Starting point is 00:35:15 Update 2. Okay, I get it. I read the comments and I understand that I can apply the same logic that I used to defend my decision of not cutting ties with my dad to the situation that he's in. I get the irony and I'm surprised I missed it the first time around. I guess I'd been way too emotional and that's why I didn't even realize that I was doing the exact same thing that I was calling out my dad for, defending him and continuing to condone his messed up behavior but refusing to cut him off.
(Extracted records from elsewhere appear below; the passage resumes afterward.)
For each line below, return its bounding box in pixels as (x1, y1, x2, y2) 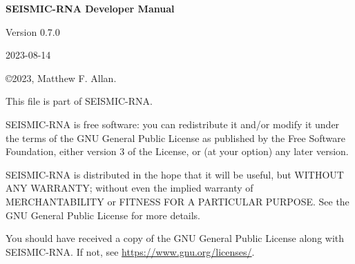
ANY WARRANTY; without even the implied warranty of (6, 181, 253, 195)
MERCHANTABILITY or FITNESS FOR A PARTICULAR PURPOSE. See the (6, 194, 349, 208)
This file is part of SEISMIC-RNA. (6, 94, 153, 108)
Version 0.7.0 (6, 24, 60, 39)
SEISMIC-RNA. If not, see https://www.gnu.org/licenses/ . (6, 244, 255, 258)
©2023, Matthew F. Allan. (6, 70, 117, 85)
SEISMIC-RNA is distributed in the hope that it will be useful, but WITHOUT (6, 167, 344, 181)
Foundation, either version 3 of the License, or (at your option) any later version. (6, 144, 349, 159)
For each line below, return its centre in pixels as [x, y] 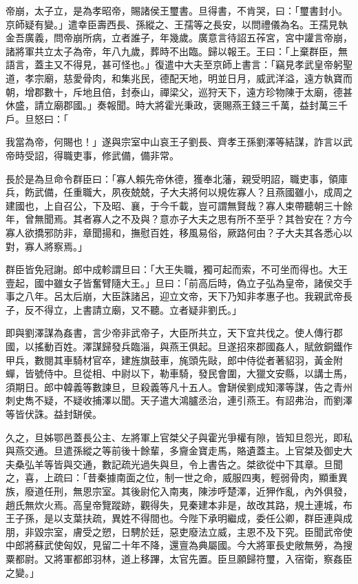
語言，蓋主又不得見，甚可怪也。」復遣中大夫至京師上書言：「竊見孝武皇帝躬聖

Starting point is 00:35:43 I know now that there's not much to do but just to let this go. I can't continue to think emotionally and let my heart run the show if I want peace of mind and even my husband agrees that I need to let my family go because the way they've been acting is nothing short of crazy. My mom's insane and my dad's no less because he's choosing to put up with that insanity quite willingly. He still hasn't been able to come to a decision about what he's going to do and it's been more than two weeks. I think I've given him enough time to think about his decision and if he still hasn't been able to come to a conclusion then I have my answer.
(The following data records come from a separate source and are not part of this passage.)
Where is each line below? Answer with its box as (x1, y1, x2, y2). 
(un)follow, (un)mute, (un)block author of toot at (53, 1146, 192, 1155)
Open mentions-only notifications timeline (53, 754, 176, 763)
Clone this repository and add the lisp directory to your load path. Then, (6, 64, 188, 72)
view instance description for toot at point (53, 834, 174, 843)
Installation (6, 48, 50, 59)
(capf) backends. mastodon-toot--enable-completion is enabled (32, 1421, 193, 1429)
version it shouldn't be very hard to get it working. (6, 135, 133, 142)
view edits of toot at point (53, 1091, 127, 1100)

Starting point is 00:36:15 If he's not strong-willed enough to let my mom go now then I doubt he ever will be, but I know that I have to cut him off for my own sake and I'm going to do that now. Update 3, I did it. I called my dad up and told him that I couldn't, for my own sake, have him as a part of of my life anymore. He was shocked when I said that and tried to tell me that he still hadn't reached a conclusion about what he wanted to do regarding the situation with my mom, but I told him that the fact that he was stalling me for so long meant that he was still willing to give her a chance and I just couldn't accept that. He knew everything that my mother had done and despite that, he was inclined towards choosing her. Had it not been from my ultimatum, he probably
Starting point is 00:36:55 would have gotten back together with her already and he didn't have a reply to that because he knew it was true. It was very difficult for me to bring myself to say it, but I did tell him that his parents, both of them had let me down. My mother had done something unforgivable and he was no better for letting her get away with it without almost any consequences. I could tell that he had a lot of things that he wanted to say, but he only said that he'd still be waiting for a text or a call from me whenever I was ready to forgive him, which meant that he was definitely going back to my mom. He said that he was sorry for whatever they'd put me through and hoped that I could forgive him someday, then disconnected the call. It was heartbreaking and I'm still not over it,
Starting point is 00:37:33 but my husband is being really great, so I guess I'll come to terms with it soon enough. I just wish I'd called the cops on my mother that day and taught her a lesson, but I didn't, just to avoid the drama. I'm not going to say I regret it, but I'll definitely keep praying that something terrible happens to that woman. She deserves the worst because she is the worst. My husband and I are supposed to leave for our honeymoon in a couple of days and I'm kind of sad right now, but I'm hoping that the trip will help me take my mind off of things.